» Work required: The word "Cartas" occurs in some lines of the listing. Copy those lines.
[Input — start]
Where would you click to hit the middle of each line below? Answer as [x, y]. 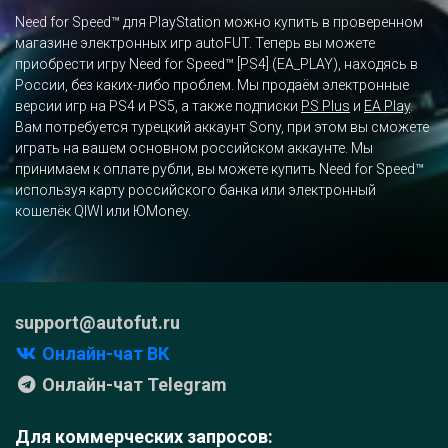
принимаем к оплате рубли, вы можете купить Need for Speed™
[Input — finish]
[Input — start]
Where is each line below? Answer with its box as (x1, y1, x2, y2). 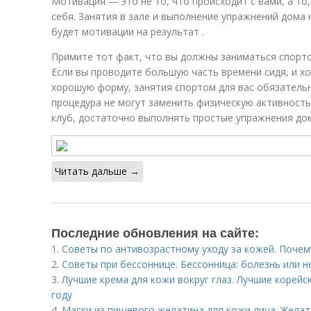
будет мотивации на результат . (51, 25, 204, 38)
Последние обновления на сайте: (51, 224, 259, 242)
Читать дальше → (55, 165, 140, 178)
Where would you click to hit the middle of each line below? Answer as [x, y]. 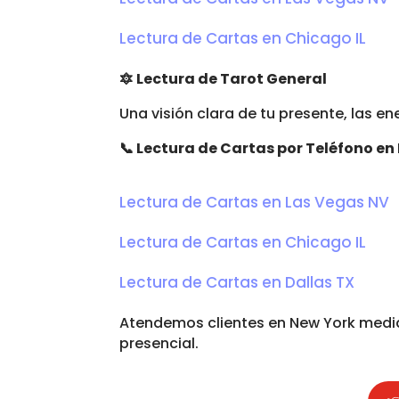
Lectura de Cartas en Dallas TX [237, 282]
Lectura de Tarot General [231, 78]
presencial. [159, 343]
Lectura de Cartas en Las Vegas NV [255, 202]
[Input — finish]
» Your response:
Lectura de Cartas en Dallas TX [237, 282]
Lectura de Cartas en Las Vegas NV [255, 202]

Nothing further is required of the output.